**Stored data**
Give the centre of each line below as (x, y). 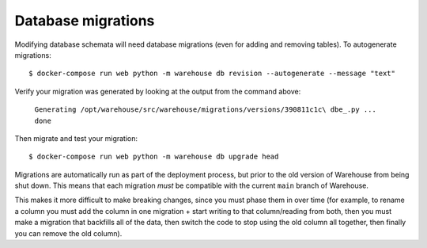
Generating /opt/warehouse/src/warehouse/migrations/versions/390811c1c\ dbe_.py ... (206, 110)
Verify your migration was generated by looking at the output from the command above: (158, 91)
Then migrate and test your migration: (76, 138)
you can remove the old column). (68, 233)
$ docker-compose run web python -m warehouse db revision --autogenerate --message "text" (212, 74)
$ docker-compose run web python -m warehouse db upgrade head (154, 157)
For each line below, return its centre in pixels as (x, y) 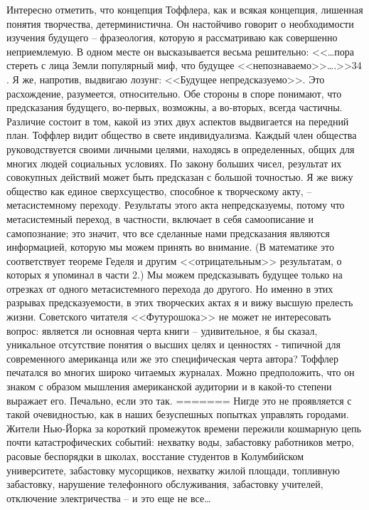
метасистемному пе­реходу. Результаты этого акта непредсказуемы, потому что (176, 205)
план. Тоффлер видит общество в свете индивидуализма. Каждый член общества (182, 135)
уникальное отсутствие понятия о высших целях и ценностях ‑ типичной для (173, 344)
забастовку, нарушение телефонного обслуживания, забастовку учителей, (165, 484)
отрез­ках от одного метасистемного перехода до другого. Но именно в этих (170, 288)
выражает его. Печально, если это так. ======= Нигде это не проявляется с (179, 400)
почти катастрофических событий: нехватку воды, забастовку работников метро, (180, 442)
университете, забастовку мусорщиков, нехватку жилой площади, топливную (173, 470)
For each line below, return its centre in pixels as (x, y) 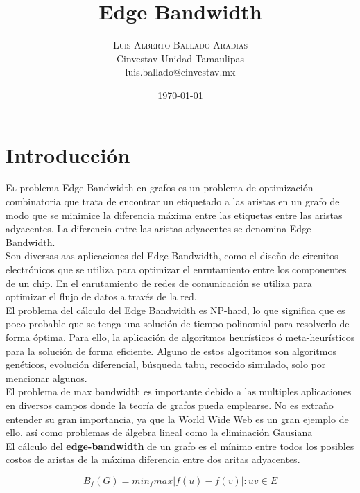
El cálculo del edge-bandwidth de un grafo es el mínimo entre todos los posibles (180, 446)
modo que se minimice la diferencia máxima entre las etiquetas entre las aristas (174, 215)
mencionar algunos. (46, 378)
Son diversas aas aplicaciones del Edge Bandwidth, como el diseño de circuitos (172, 256)
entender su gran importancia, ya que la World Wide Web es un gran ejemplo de (177, 418)
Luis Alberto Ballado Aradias (180, 45)
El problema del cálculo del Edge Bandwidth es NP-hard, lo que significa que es (175, 310)
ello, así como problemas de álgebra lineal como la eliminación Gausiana (159, 432)
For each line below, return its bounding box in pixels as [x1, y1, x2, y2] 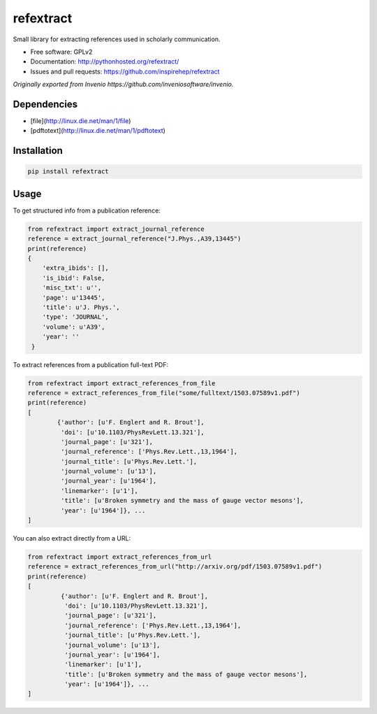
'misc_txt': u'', [42, 284, 102, 292]
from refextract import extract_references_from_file [27, 379, 216, 387]
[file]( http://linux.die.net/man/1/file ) [30, 117, 131, 125]
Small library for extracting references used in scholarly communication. [13, 35, 221, 43]
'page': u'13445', [42, 294, 105, 301]
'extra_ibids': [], [42, 264, 110, 272]
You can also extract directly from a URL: [13, 534, 131, 542]
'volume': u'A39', [42, 322, 105, 331]
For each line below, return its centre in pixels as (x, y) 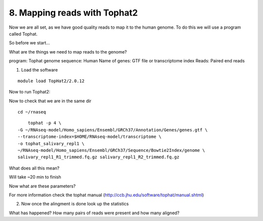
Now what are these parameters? (42, 186)
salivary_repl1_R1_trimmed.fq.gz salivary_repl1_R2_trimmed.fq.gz (99, 157)
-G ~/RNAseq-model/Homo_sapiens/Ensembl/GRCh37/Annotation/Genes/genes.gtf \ (113, 130)
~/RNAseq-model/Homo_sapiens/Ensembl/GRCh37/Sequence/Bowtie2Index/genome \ (112, 150)
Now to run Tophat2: (30, 92)
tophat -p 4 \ (45, 123)
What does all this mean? (34, 168)
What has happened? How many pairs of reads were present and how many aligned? (94, 213)
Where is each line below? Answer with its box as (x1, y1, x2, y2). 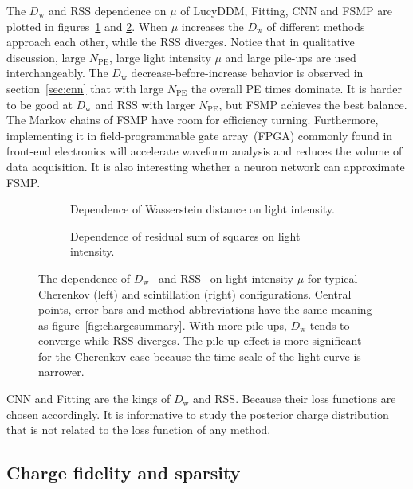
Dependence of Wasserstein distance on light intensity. (70, 201, 335, 217)
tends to (309, 316, 350, 333)
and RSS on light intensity (158, 269, 293, 286)
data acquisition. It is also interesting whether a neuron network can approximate (6, 158, 405, 174)
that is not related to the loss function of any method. (6, 421, 271, 438)
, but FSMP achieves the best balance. (218, 96, 407, 112)
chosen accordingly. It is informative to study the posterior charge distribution (6, 405, 389, 422)
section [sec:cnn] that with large (6, 80, 163, 96)
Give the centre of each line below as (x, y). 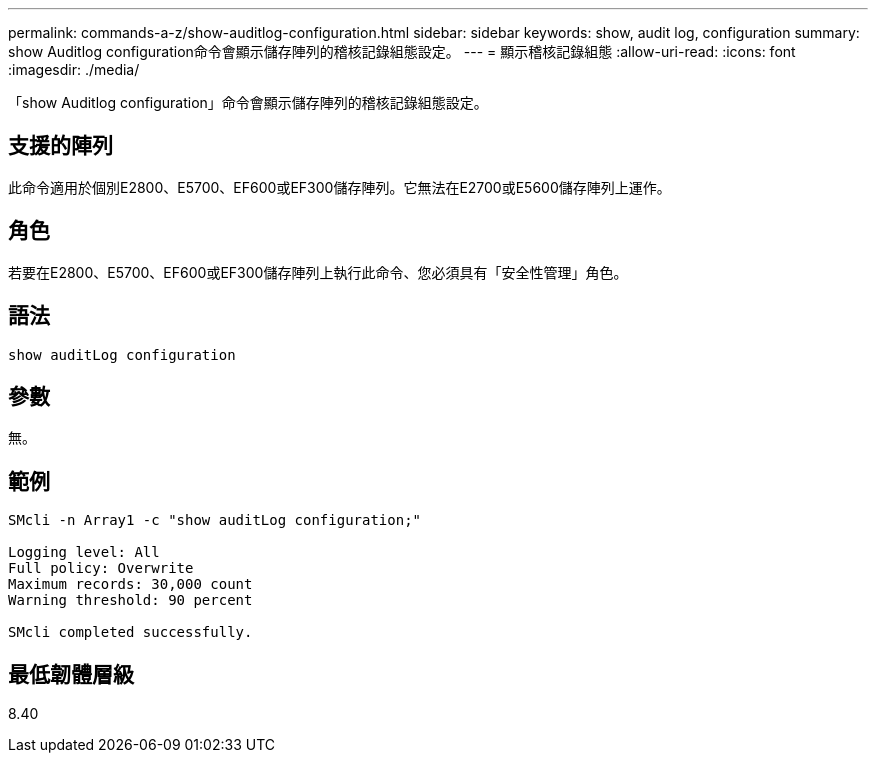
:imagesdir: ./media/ (74, 69)
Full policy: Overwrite (101, 568)
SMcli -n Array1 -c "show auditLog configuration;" (215, 520)
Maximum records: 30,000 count (130, 584)
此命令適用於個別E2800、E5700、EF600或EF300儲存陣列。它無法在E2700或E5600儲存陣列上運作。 (339, 187)
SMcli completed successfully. (130, 632)
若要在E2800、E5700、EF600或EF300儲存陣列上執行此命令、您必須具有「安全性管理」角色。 (318, 272)
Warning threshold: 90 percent (130, 600)
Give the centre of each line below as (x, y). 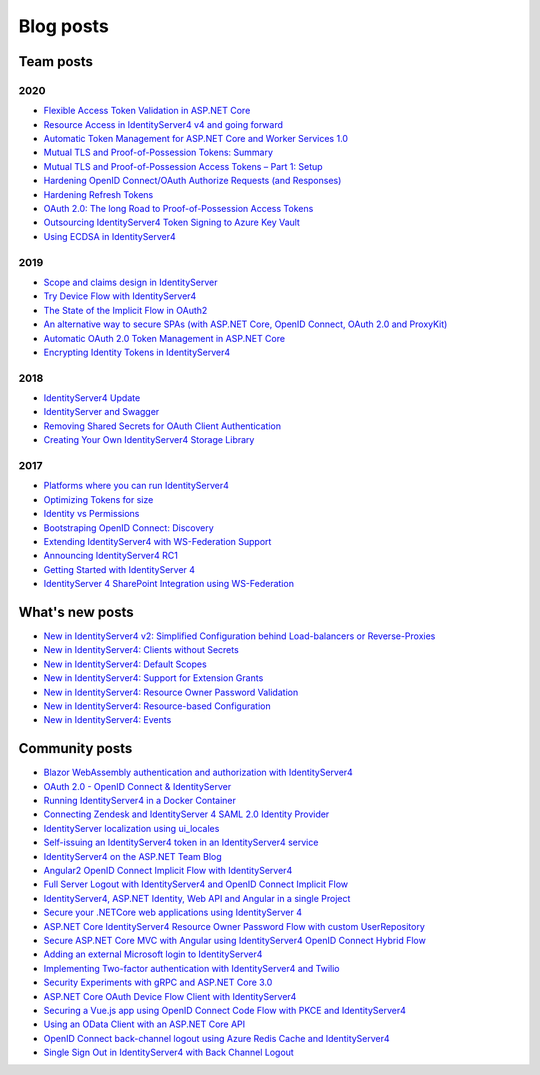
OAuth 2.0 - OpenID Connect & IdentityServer (137, 786)
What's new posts (76, 611)
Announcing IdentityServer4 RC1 (111, 556)
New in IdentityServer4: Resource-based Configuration (157, 706)
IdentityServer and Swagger (101, 412)
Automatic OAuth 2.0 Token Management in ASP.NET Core (164, 338)
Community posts (75, 748)
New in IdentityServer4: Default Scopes (125, 664)
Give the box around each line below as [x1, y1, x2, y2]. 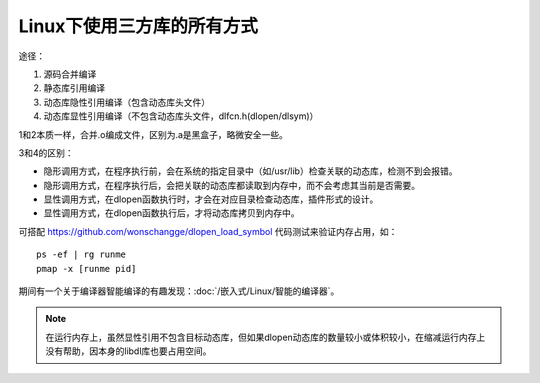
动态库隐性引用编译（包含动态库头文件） [43, 96, 210, 108]
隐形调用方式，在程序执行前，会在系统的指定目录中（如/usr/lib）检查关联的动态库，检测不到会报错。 [43, 165, 458, 177]
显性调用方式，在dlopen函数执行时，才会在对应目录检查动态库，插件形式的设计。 [43, 193, 379, 205]
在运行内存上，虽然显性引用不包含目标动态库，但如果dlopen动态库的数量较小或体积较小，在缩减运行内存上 [45, 331, 486, 343]
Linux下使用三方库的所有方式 [18, 15, 259, 37]
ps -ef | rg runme [36, 249, 127, 260]
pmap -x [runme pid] [36, 263, 137, 274]
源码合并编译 [43, 68, 97, 80]
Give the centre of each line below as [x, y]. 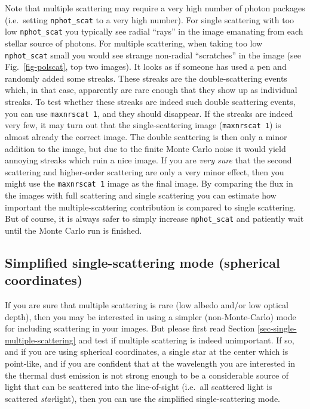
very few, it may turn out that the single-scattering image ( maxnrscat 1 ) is [143, 125]
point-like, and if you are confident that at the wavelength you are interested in [150, 363]
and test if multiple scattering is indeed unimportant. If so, [186, 340]
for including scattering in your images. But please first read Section [130, 328]
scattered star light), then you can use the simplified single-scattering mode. [143, 398]
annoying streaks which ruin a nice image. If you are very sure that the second [148, 160]
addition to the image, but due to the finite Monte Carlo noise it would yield [145, 148]
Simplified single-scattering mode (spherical [142, 262]
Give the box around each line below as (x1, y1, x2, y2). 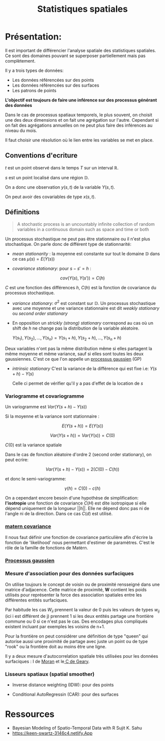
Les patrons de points (12, 87, 56, 93)
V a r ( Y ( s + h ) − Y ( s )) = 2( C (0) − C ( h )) (46, 467, 119, 472)
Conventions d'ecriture (5, 151, 78, 160)
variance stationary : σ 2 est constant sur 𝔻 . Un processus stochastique (12, 299, 156, 306)
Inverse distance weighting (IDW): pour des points (12, 681, 114, 688)
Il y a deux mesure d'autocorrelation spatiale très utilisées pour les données (5, 653, 159, 659)
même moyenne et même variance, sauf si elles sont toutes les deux (5, 351, 144, 357)
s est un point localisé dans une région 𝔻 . (5, 174, 89, 180)
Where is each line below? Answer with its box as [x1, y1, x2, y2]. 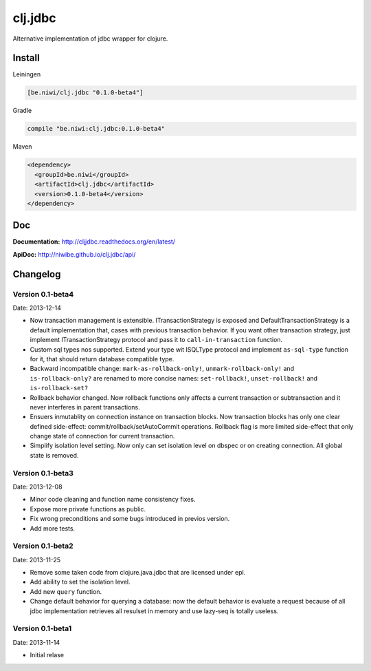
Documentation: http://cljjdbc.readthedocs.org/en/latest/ [12, 237, 175, 246]
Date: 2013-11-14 [12, 638, 60, 646]
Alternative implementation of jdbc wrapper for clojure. [12, 34, 168, 43]
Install [12, 52, 41, 64]
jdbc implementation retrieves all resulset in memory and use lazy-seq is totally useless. [30, 606, 279, 615]
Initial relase [30, 651, 65, 659]
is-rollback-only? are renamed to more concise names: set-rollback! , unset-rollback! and [30, 374, 318, 382]
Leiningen [12, 70, 41, 78]
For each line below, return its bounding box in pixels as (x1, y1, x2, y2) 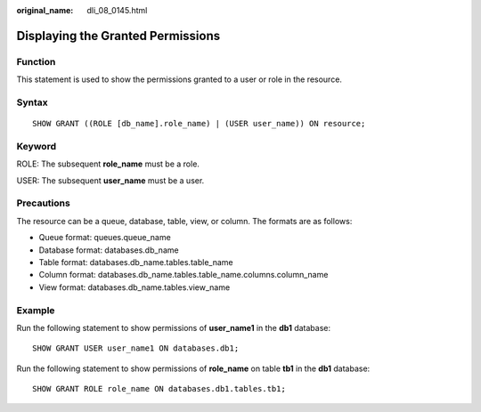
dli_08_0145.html (86, 5, 148, 15)
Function (16, 55, 56, 68)
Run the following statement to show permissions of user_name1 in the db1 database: (16, 322, 331, 333)
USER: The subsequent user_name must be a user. (16, 174, 205, 186)
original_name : (16, 5, 74, 15)
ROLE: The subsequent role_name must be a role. (16, 158, 200, 169)
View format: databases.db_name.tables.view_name (38, 281, 231, 293)
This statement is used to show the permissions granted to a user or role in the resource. (16, 74, 343, 85)
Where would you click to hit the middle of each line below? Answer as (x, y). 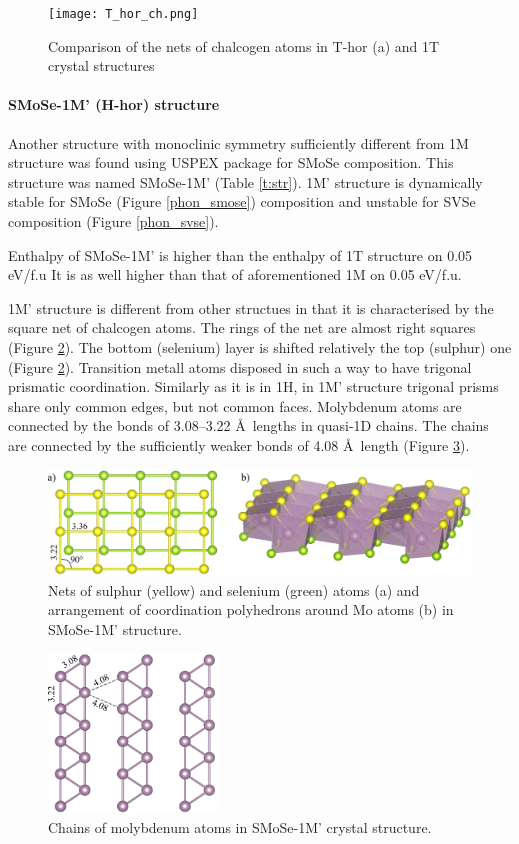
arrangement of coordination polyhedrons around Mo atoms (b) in (251, 609)
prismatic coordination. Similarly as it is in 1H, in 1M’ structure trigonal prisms (253, 386)
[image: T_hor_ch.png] (123, 14)
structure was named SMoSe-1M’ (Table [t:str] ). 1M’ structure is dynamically (245, 181)
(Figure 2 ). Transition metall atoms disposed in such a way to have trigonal (240, 366)
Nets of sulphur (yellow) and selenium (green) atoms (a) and (234, 589)
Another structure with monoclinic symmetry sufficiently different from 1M (238, 142)
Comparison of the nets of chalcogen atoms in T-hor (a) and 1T (244, 45)
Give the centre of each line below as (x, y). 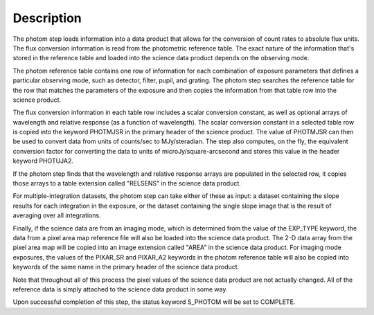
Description (47, 18)
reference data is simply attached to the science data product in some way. (120, 289)
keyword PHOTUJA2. (43, 161)
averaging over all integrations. (57, 215)
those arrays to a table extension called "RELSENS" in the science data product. (127, 183)
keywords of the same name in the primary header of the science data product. (126, 267)
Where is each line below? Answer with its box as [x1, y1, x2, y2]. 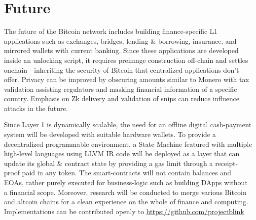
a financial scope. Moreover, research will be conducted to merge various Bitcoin [4, 187, 247, 197]
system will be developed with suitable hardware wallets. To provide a [4, 129, 216, 139]
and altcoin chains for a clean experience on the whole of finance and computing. [4, 196, 249, 207]
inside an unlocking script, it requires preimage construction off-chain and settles [4, 55, 248, 65]
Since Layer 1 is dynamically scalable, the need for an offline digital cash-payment [4, 119, 252, 130]
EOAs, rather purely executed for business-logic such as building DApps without [4, 177, 248, 188]
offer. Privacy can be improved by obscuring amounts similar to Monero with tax [4, 74, 249, 84]
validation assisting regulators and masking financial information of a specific [4, 83, 237, 94]
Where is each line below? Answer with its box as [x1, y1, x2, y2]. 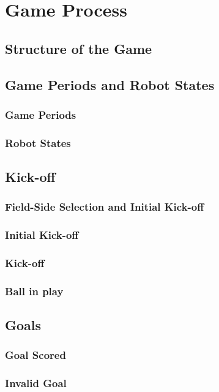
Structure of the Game [5, 39, 152, 58]
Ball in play [5, 283, 64, 298]
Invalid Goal [5, 375, 67, 391]
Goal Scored [5, 347, 66, 363]
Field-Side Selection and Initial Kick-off [5, 199, 204, 214]
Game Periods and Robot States [5, 75, 215, 94]
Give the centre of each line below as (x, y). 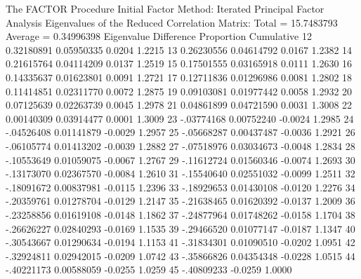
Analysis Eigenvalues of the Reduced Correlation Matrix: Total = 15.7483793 (172, 22)
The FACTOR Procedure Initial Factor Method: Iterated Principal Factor (165, 8)
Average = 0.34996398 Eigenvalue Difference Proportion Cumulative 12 (159, 36)
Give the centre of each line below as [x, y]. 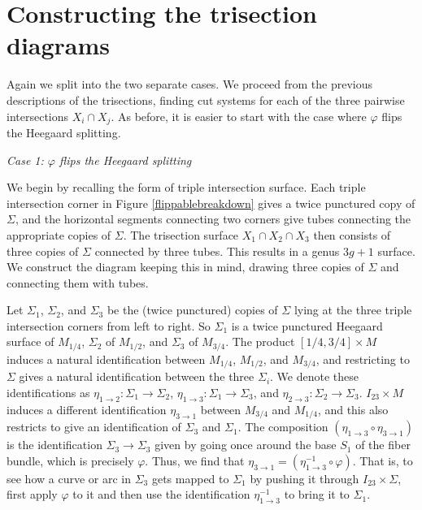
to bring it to [317, 494]
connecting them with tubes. [78, 282]
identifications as [48, 392]
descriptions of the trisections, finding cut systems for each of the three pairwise [206, 99]
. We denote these [314, 376]
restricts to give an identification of [94, 427]
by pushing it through [305, 478]
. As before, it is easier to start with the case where [239, 116]
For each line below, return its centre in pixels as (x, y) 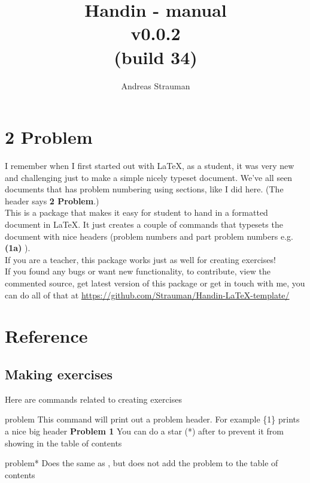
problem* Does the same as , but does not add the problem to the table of (142, 463)
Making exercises (59, 374)
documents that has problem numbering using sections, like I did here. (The (144, 189)
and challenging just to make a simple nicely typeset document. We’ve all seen (149, 177)
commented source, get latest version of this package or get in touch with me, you (155, 283)
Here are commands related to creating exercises (93, 399)
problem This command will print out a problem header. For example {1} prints (152, 419)
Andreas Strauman (156, 85)
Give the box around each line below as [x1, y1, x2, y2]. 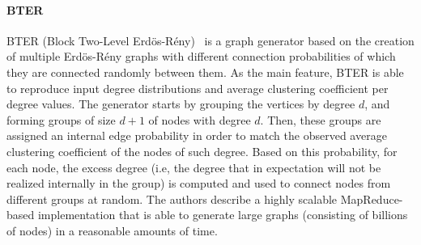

**About this exercise**
Extract, without any images, the part of the material above that opens with the line containing "Where would you" and closes with the line containing "Nets of sulphur", both lines included.

**Problem solution**
Where would you click to hit the middle of each line below? Answer as (x, y). 
arrangement of coordination polyhedrons around Mo atoms (b) in (251, 609)
prismatic coordination. Similarly as it is in 1H, in 1M’ structure trigonal prisms (253, 386)
[image: T_hor_ch.png] (123, 14)
structure was named SMoSe-1M’ (Table [t:str] ). 1M’ structure is dynamically (245, 181)
(Figure 2 ). Transition metall atoms disposed in such a way to have trigonal (240, 366)
Nets of sulphur (yellow) and selenium (green) atoms (a) and (234, 589)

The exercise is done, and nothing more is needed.